- [EXERCISE PROMPT] The required lines are those that contain "filters"; pull them out of the data and copy them.

** Opening DATA SECTION block **

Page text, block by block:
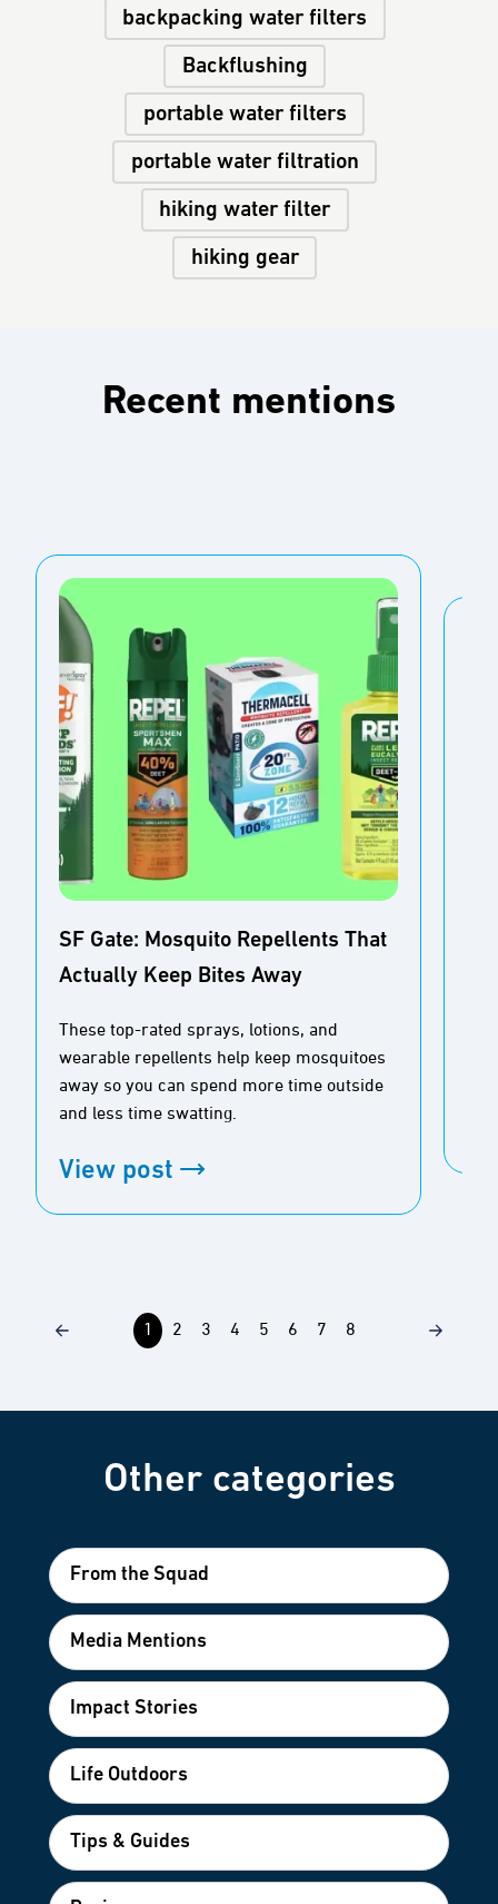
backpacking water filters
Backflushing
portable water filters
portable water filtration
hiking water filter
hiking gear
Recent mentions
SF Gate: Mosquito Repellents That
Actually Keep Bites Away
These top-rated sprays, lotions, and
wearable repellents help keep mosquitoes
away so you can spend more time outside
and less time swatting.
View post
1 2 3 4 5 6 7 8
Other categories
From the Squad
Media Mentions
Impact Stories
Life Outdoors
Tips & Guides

** Closing DATA SECTION block **

- [SOLUTION TO THE PROBLEM]
backpacking water filters
portable water filters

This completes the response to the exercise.